We walked home past San Lorenzo Church and saw a young local lad pissing by the side of its walls. This was where, just a few hours later, throngs of tourists would queue to experience this impressive monument to organised religion. Maybe thats why he was doing it, out of some loathing of tourism or Catholicism or both of the above. The following week, I saw a gang of lads kicking a football against the side of Siena's duomo and realised that, while the loud Americans and English at least respected the historical sites, the locals just didnt give a shit. I guess its the equivalent of chavs in Winchester necking cider just outside the Cathedral grounds. Just because its in the Rough Guide doesnt mean its more important than booze or copping-off or Wembley Doubles.
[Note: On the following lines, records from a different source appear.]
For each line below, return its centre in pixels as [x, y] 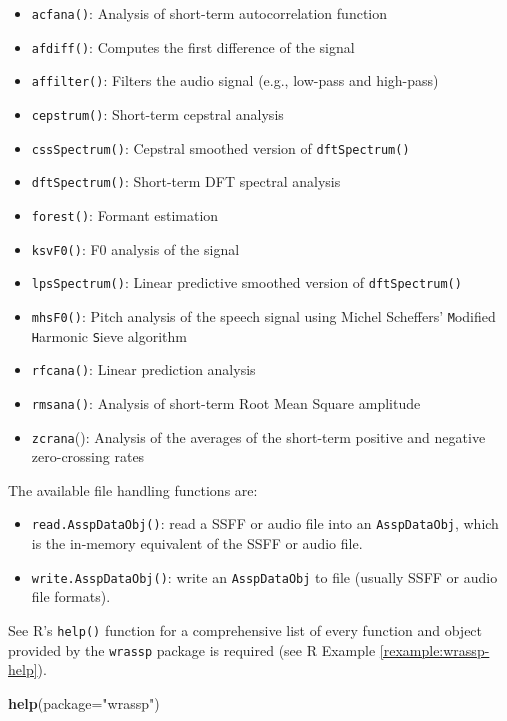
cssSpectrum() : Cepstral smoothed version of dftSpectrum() [220, 147]
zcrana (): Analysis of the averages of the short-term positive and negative [258, 436]
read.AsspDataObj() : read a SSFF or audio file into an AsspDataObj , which [265, 523]
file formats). [71, 596]
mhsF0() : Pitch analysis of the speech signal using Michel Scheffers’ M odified [263, 315]
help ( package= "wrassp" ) [84, 702]
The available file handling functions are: [133, 489]
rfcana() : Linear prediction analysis [143, 369]
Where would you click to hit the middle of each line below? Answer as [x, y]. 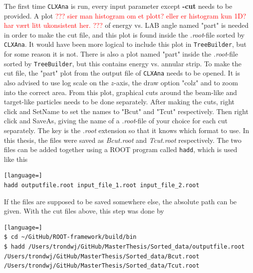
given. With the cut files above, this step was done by [84, 211]
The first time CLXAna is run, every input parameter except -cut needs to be [118, 6]
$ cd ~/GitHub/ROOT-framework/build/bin [70, 237]
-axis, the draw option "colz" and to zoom [176, 82]
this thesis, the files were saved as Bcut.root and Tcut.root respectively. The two [123, 140]
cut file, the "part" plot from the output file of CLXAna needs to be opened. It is [122, 73]
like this [16, 159]
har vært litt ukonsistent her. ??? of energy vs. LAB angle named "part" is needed [126, 25]
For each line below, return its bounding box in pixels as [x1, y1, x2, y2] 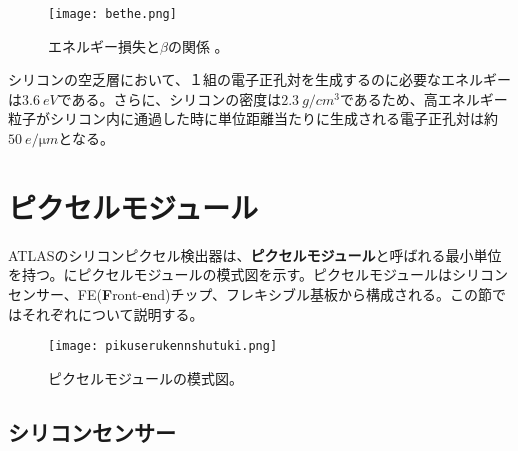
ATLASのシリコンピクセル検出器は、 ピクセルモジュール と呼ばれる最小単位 [8, 244, 502, 265]
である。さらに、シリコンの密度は [57, 88, 282, 109]
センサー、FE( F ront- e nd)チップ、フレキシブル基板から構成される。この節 [8, 283, 493, 304]
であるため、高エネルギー [339, 88, 508, 109]
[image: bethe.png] [48, 7, 177, 21]
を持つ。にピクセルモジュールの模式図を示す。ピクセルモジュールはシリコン [8, 264, 509, 285]
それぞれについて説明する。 [21, 303, 204, 324]
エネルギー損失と [48, 35, 160, 56]
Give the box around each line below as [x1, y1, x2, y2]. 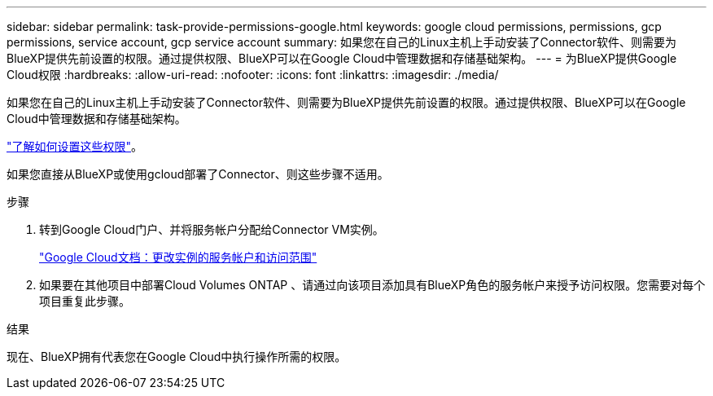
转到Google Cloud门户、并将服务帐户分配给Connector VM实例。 [39, 222, 384, 236]
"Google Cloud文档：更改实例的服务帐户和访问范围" [39, 250, 317, 264]
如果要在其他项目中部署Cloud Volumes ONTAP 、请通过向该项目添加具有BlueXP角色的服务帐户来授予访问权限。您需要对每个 [39, 278, 706, 292]
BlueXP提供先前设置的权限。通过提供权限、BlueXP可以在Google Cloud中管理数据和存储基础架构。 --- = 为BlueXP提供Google [7, 51, 677, 65]
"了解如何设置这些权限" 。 [7, 139, 143, 153]
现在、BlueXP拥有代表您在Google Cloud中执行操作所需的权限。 [7, 350, 347, 363]
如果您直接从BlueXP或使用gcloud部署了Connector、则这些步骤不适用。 [7, 167, 389, 181]
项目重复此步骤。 [39, 294, 130, 308]
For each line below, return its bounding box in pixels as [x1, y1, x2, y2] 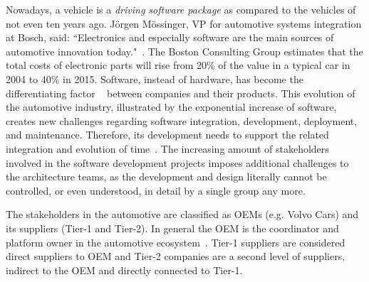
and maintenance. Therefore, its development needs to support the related [6, 127, 329, 142]
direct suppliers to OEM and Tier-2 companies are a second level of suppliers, [6, 249, 345, 264]
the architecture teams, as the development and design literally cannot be [6, 169, 327, 184]
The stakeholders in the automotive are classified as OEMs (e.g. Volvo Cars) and [6, 207, 359, 222]
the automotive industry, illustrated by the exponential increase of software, [6, 99, 337, 114]
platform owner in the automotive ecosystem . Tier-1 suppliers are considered [6, 234, 345, 249]
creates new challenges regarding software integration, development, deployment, [6, 113, 358, 128]
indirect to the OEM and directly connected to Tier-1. [6, 262, 243, 277]
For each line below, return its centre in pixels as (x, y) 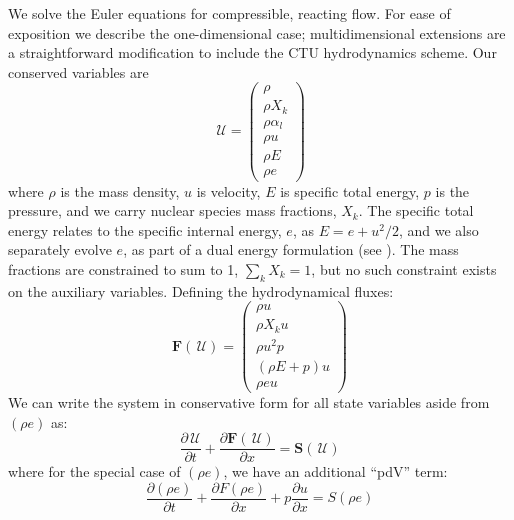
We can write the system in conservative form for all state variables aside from (249, 402)
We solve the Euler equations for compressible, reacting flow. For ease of (229, 13)
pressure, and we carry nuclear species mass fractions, (172, 210)
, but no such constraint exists (404, 268)
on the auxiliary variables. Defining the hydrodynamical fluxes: (201, 290)
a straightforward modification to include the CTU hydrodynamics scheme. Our (252, 52)
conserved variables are (78, 71)
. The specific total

Before he left the hostel the following morning, Camillo shook my hand and patted my back as I lay sprawling, semi naked and half-asleep on the top bunk. That was the kind of guy he was. I saw him again that evening, just after I moved into my apartment in Florence, clutching two bottles of wine and accompanied by a couple more of those Minnesotan girls that seem to outnumber locals 3 to 1. No doubt that night he went about creating new stories to entertain that hostel dwellers in Venice, his next port of call.